What the exercise asks
Every record below should be written out exactly; pictures stay out.

+ + + +

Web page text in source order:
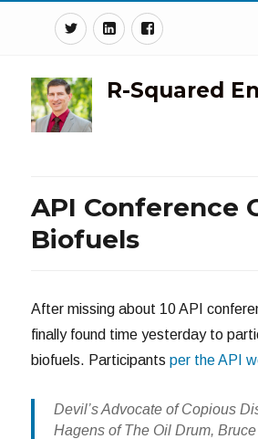
TwitterLinkedinFacebook
R-Squared
API Conference
Biofuels
After missing about 10 API
finally found time yesterday to
biofuels. Participantsper the API
Devil’s Advocate of Copious
Hagens of The Oil Drum,
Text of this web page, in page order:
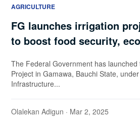
AGRICULTURE
FG launches irrigation
to boost food security,
The Federal Government has
Project in Gamawa, Bauchi State,
Infrastructure...
Olalekan Adigun · Mar 2, 2025
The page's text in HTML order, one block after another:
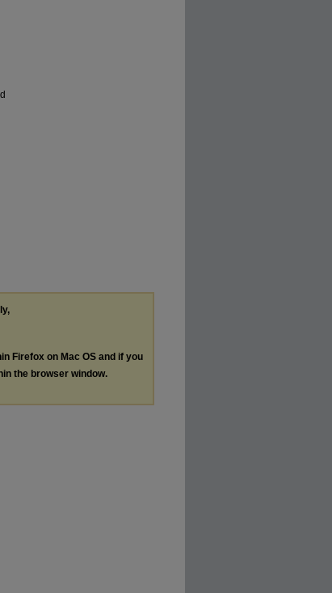
Firefox on Mac OS and if you
the browser window.
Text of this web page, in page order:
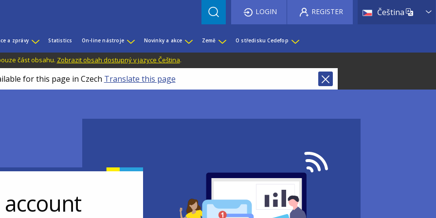
Čeština List
LOGIN REGISTER
a zprávy Statistics On-line nástroje Novinky a akce Země O středisku Cedefop
část obsahu. Zobrazit obsah dostupný v jazyce Čeština.
for this page in Czech Translate this page
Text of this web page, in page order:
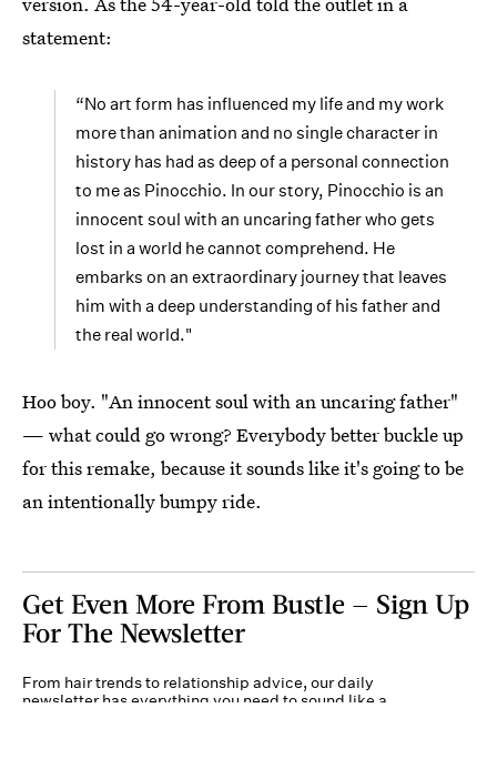
statement:
“No art form has influenced my life and my work
more than animation and no single character in
history has had as deep of a personal connection
to me as Pinocchio. In our story, Pinocchio is an
innocent soul with an uncaring father who gets
lost in a world he cannot comprehend. He
embarks on an extraordinary journey that leaves
him with a deep understanding of his father and
the real world."
Hoo boy. "An innocent soul with an uncaring father"
— what could go wrong? Everybody better buckle up
for this remake, because it sounds like it's going to be
an intentionally bumpy ride.
Get Even More From Bustle — Sign Up
For The Newsletter
From hair trends to relationship advice, our daily
newsletter has everything you need to sound like a
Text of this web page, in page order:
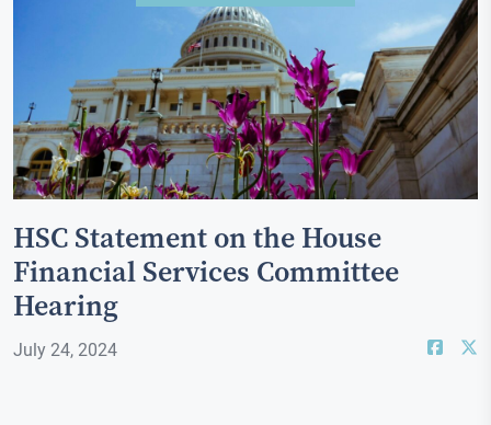
HSC Statement on the House
Financial Services Committee
Hearing
July 24, 2024
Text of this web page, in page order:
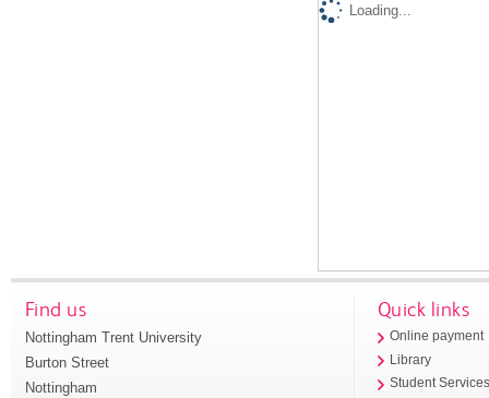
Loading...
Find us
Nottingham Trent University
Burton Street
Nottingham
Quick links
Online payment
Library
Student
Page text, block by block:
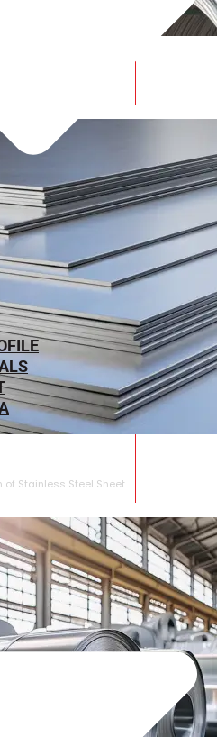
SS Wire Rod in a
⁠Stainless Steel Sheet
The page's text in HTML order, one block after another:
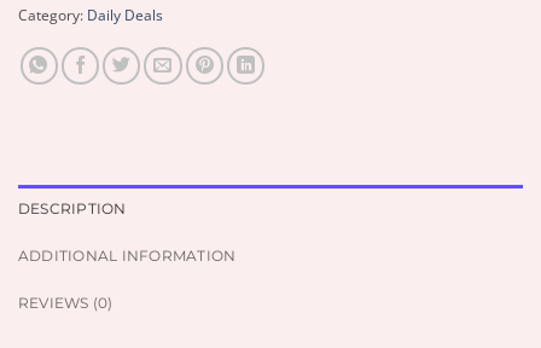
Category: Daily Deals
DESCRIPTION
ADDITIONAL INFORMATION
REVIEWS (0)
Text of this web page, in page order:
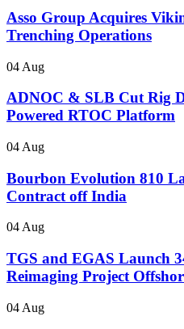
Asso Group Acquires
Trenching Operations
04 Aug
ADNOC & SLB Cut Rig
Powered RTOC Platform
04 Aug
Bourbon Evolution 810
Contract off India
04 Aug
TGS and EGAS Launch
Reimaging Project
04 Aug
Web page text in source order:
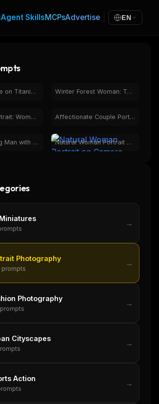
Agent SkillsMCPsAdvertise EN
Cheerful Selfie on Titanic Film Set with Actors Winter Forest Woman: Torii Gate & Snowy Portraits
Cinematic Portrait: Woman on Rural Road at Dusk Affectionate Couple Portrait with Engagement Ring Selfie
Pensive Young Man with Glasses in Warm Photorealistic Portrait Natural Woman Portrait on Camera Screen, Wet Hair
→
Photography
prompts
→
Photography
prompts
→
Cityscapes →
Action →
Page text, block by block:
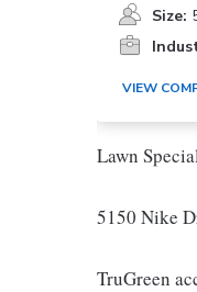
Size:
VIEW
Lawn
5150 Nike
TruGreen
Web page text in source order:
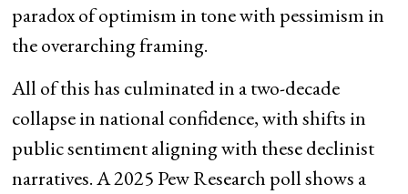
paradox of optimism in tone with pessimism in
the overarching framing.
All of this has culminated in a two-decade
collapse in national confidence, with shifts in
public sentiment aligning with these declinist
narratives. A 2025 Pew Research poll shows a
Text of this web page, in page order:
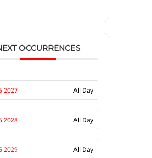
OCCURRENCES
2027 All Day
2028 All Day
2029 All Day
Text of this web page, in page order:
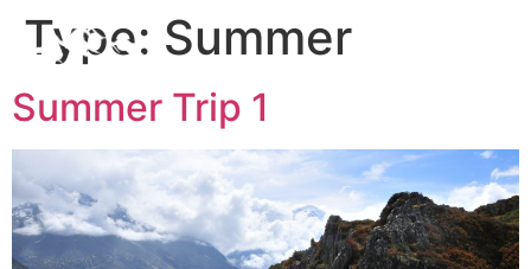
Type: Summer
Summer Trip 1
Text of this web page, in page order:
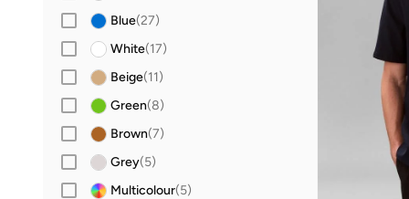
Blue(27)
White(17)
Beige(11)
Green(8)
Brown(7)
Grey(5)
Multicolour(5)
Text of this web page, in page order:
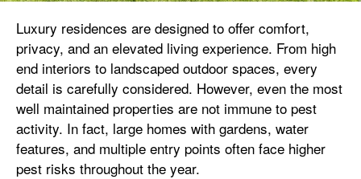
Luxury residences are designed to offer comfort,
privacy, and an elevated living experience. From high
end interiors to landscaped outdoor spaces, every
detail is carefully considered. However, even the most
well maintained properties are not immune to pest
activity. In fact, large homes with gardens, water
features, and multiple entry points often face higher
pest risks throughout the year.
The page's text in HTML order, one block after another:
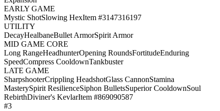
EARLY GAME
Mystic ShotSlowing HexItem #3147316197
UTILITY
DecayHealbaneBullet ArmorSpirit Armor
MID GAME CORE
Long RangeHeadhunterOpening RoundsFortitudeEnduring
SpeedCompress CooldownTankbuster
LATE GAME
SharpshooterCrippling HeadshotGlass CannonStamina
MasterySpirit ResilienceSiphon BulletsSuperior CooldownSoul
RebirthDiviner's KevlarItem #869090587
#3
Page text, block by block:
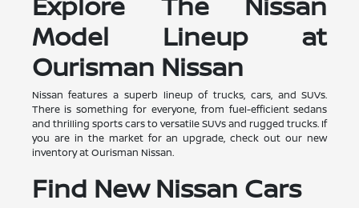
Model Lineup at
Ourisman Nissan
Nissan features a superb lineup of trucks, cars, and SUVs.
There is something for everyone, from fuel-efficient sedans
and thrilling sports cars to versatile SUVs and rugged trucks. If
you are in the market for an upgrade, check out our new
inventory at Ourisman Nissan.
Find New Nissan Cars
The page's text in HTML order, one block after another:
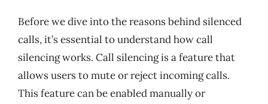
Before we dive into the reasons behind silenced
calls, it’s essential to understand how call
silencing works. Call silencing is a feature that
allows users to mute or reject incoming calls.
This feature can be enabled manually or
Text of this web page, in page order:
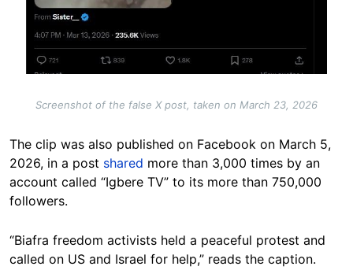
Screenshot of the false X post, taken on March 23, 2026
The clip was also published on Facebook on March 5,
2026, in a post shared more than 3,000 times by an
account called “Igbere TV” to its more than 750,000
followers.
“Biafra freedom activists held a peaceful protest and
called on US and Israel for help,” reads the caption.
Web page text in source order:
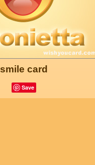
smile card
Save
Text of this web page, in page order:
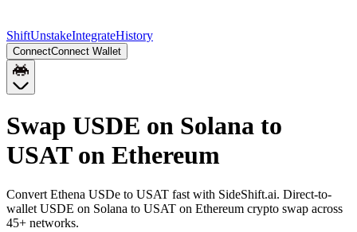
ShiftUnstakeIntegrateHistory
ConnectConnect Wallet
Swap USDE on Solana to
USAT on Ethereum
Convert Ethena USDe to USAT fast with SideShift.ai. Direct-to-
wallet USDE on Solana to USAT on Ethereum crypto swap across
45+ networks.
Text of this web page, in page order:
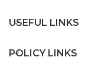
software pack
USEFUL LINKS
POLICY LINKS
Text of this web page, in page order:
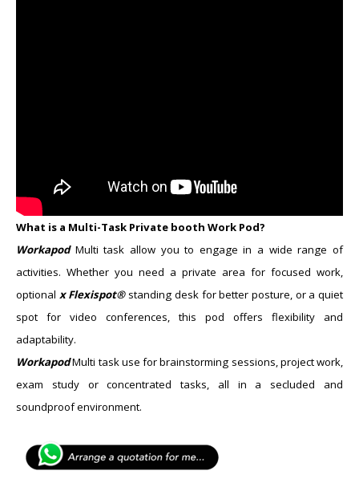
What is a Multi-Task Private booth Work Pod?
Workapod Multi task allow you to engage in a wide range of
activities. Whether you need a private area for focused work,
optional x Flexispot®standing desk for better posture, or a quiet
spot for video conferences, this pod offers flexibility and
adaptability.
WorkapodMulti task​use for brainstorming sessions, project work,
exam study or concentrated tasks, all in a secluded and
soundproof environment.
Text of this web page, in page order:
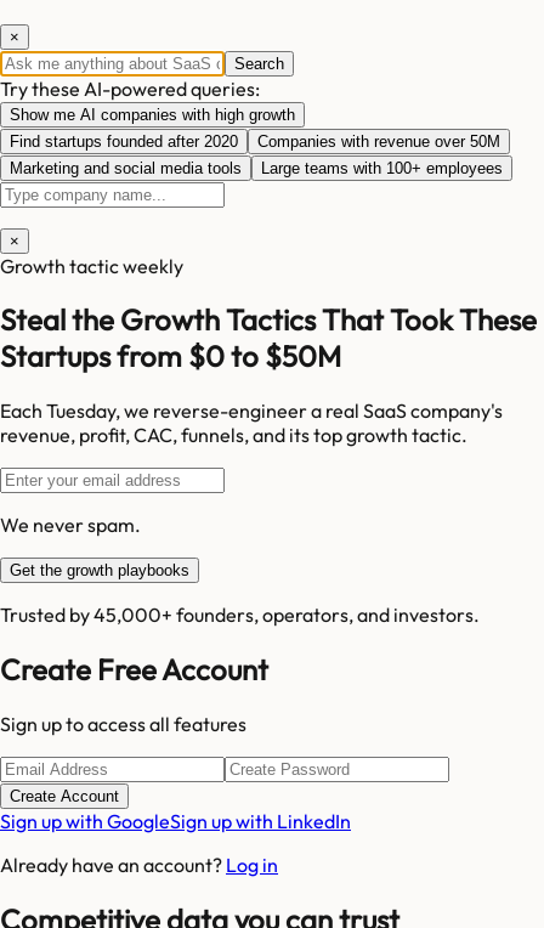
×
Search
Try these AI-powered queries:
Show me AI companies with high growth
Find startups founded after 2020
Companies with revenue over 50M
Marketing and social media tools
Large teams with 100+ employees
×
Growth tactic weekly
Steal the Growth Tactics That Took These
Startups from $0 to $50M
Each Tuesday, we reverse-engineer a real SaaS company's
revenue, profit, CAC, funnels, and its top growth tactic.
We never spam.
Get the growth playbooks
Trusted by 45,000+ founders, operators, and investors.
Create Free Account
Sign up to access all features
Create Account
Sign up with GoogleSign up with LinkedIn
Already have an account? Log in
Competitive data you can trust
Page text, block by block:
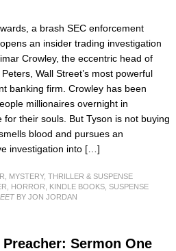
a brash SEC enforcement
an insider trading investigation
Crowley, the eccentric head of
Wall Street’s most powerful
banking firm. Crowley has been
millionaires overnight in
for their souls. But Tyson is not buying
blood and pursues an
investigation into […]
MYSTERY, THRILLER & SUSPENSE
HORROR KINDLE BOOKS SUSPENSE
BY JON JORDAN
Sermon One

+ + + +

Written answer
Web page text in source order:
TwitterLinkedinFacebook
R-Squared
API Conference
Biofuels
After missing about 10 API
finally found time yesterday to
biofuels. Participantsper the API
Devil’s Advocate of Copious
Hagens of The Oil Drum,
Text of this web page, in page order:
AGRICULTURE
FG launches irrigation
to boost food security,
The Federal Government has
Project in Gamawa, Bauchi State,
Infrastructure...
Olalekan Adigun · Mar 2, 2025
The page's text in HTML order, one block after another:
Firefox on Mac OS and if you
the browser window.
Text of this web page, in page order:
Čeština List
LOGIN REGISTER
a zprávy Statistics On-line nástroje Novinky a akce Země O středisku Cedefop
část obsahu. Zobrazit obsah dostupný v jazyce Čeština.
for this page in Czech Translate this page
Text of this web page, in page order:
statement:
“No art form has influenced my life and my work
more than animation and no single character in
history has had as deep of a personal connection
to me as Pinocchio. In our story, Pinocchio is an
innocent soul with an uncaring father who gets
lost in a world he cannot comprehend. He
embarks on an extraordinary journey that leaves
him with a deep understanding of his father and
the real world."
Hoo boy. "An innocent soul with an uncaring father"
— what could go wrong? Everybody better buckle up
for this remake, because it sounds like it's going to be
an intentionally bumpy ride.
Get Even More From Bustle — Sign Up
For The Newsletter
From hair trends to relationship advice, our daily
newsletter has everything you need to sound like a
Text of this web page, in page order:
HSC Statement on the House
Financial Services Committee
Hearing
July 24, 2024
Text of this web page, in page order:
Loading...
Find us
Nottingham Trent University
Burton Street
Nottingham
Quick links
Online payment
Library
Student
Page text, block by block:
SS Wire Rod in a
⁠Stainless Steel Sheet
The page's text in HTML order, one block after another:
Category: Daily Deals
DESCRIPTION
ADDITIONAL INFORMATION
REVIEWS (0)
Text of this web page, in page order:
Asso Group Acquires
Trenching Operations
04 Aug
ADNOC & SLB Cut Rig
Powered RTOC Platform
04 Aug
Bourbon Evolution 810
Contract off India
04 Aug
TGS and EGAS Launch
Reimaging Project
04 Aug
Web page text in source order:
Agent SkillsMCPsAdvertise EN
Cheerful Selfie on Titanic Film Set with Actors Winter Forest Woman: Torii Gate & Snowy Portraits
Cinematic Portrait: Woman on Rural Road at Dusk Affectionate Couple Portrait with Engagement Ring Selfie
Pensive Young Man with Glasses in Warm Photorealistic Portrait Natural Woman Portrait on Camera Screen, Wet Hair
→
Photography
prompts
→
Photography
prompts
→
Cityscapes →
Action →
Page text, block by block:
Size:
VIEW
Lawn
5150 Nike
TruGreen
Web page text in source order:
paradox of optimism in tone with pessimism in
the overarching framing.
All of this has culminated in a two-decade
collapse in national confidence, with shifts in
public sentiment aligning with these declinist
narratives. A 2025 Pew Research poll shows a
Text of this web page, in page order:
OCCURRENCES
2027 All Day
2028 All Day
2029 All Day
Text of this web page, in page order:
Type: Summer
Summer Trip 1
Text of this web page, in page order:
Blue(27)
White(17)
Beige(11)
Green(8)
Brown(7)
Grey(5)
Multicolour(5)
Text of this web page, in page order:
Luxury residences are designed to offer comfort,
privacy, and an elevated living experience. From high
end interiors to landscaped outdoor spaces, every
detail is carefully considered. However, even the most
well maintained properties are not immune to pest
activity. In fact, large homes with gardens, water
features, and multiple entry points often face higher
pest risks throughout the year.
The page's text in HTML order, one block after another:
EARLY GAME
Mystic ShotSlowing HexItem #3147316197
UTILITY
DecayHealbaneBullet ArmorSpirit Armor
MID GAME CORE
Long RangeHeadhunterOpening RoundsFortitudeEnduring
SpeedCompress CooldownTankbuster
LATE GAME
SharpshooterCrippling HeadshotGlass CannonStamina
MasterySpirit ResilienceSiphon BulletsSuperior CooldownSoul
RebirthDiviner's KevlarItem #869090587
#3
Page text, block by block:
Model Lineup at
Ourisman Nissan
Nissan features a superb lineup of trucks, cars, and SUVs.
There is something for everyone, from fuel-efficient sedans
and thrilling sports cars to versatile SUVs and rugged trucks. If
you are in the market for an upgrade, check out our new
inventory at Ourisman Nissan.
Find New Nissan Cars
The page's text in HTML order, one block after another:
Before we dive into the reasons behind silenced
calls, it’s essential to understand how call
silencing works. Call silencing is a feature that
allows users to mute or reject incoming calls.
This feature can be enabled manually or
Text of this web page, in page order:
Screenshot of the false X post, taken on March 23, 2026
The clip was also published on Facebook on March 5,
2026, in a post shared more than 3,000 times by an
account called “Igbere TV” to its more than 750,000
followers.
“Biafra freedom activists held a peaceful protest and
called on US and Israel for help,” reads the caption.
Web page text in source order:
smile card
Save
Text of this web page, in page order:
ShiftUnstakeIntegrateHistory
ConnectConnect Wallet
Swap USDE on Solana to
USAT on Ethereum
Convert Ethena USDe to USAT fast with SideShift.ai. Direct-to-
wallet USDE on Solana to USAT on Ethereum crypto swap across
45+ networks.
Text of this web page, in page order:
software pack
USEFUL LINKS
POLICY LINKS
Text of this web page, in page order:
What is a Multi-Task Private booth Work Pod?
Workapod Multi task allow you to engage in a wide range of
activities. Whether you need a private area for focused work,
optional x Flexispot®standing desk for better posture, or a quiet
spot for video conferences, this pod offers flexibility and
adaptability.
WorkapodMulti task​use for brainstorming sessions, project work,
exam study or concentrated tasks, all in a secluded and
soundproof environment.
Text of this web page, in page order:
×
Search
Try these AI-powered queries:
Show me AI companies with high growth
Find startups founded after 2020
Companies with revenue over 50M
Marketing and social media tools
Large teams with 100+ employees
×
Growth tactic weekly
Steal the Growth Tactics That Took These
Startups from $0 to $50M
Each Tuesday, we reverse-engineer a real SaaS company's
revenue, profit, CAC, funnels, and its top growth tactic.
We never spam.
Get the growth playbooks
Trusted by 45,000+ founders, operators, and investors.
Create Free Account
Sign up to access all features
Create Account
Sign up with GoogleSign up with LinkedIn
Already have an account? Log in
Competitive data you can trust
Page text, block by block:
a brash SEC enforcement
an insider trading investigation
Crowley, the eccentric head of
Wall Street’s most powerful
banking firm. Crowley has been
millionaires overnight in
for their souls. But Tyson is not buying
blood and pursues an
investigation into […]
MYSTERY, THRILLER & SUSPENSE
HORROR KINDLE BOOKS SUSPENSE
BY JON JORDAN
Sermon One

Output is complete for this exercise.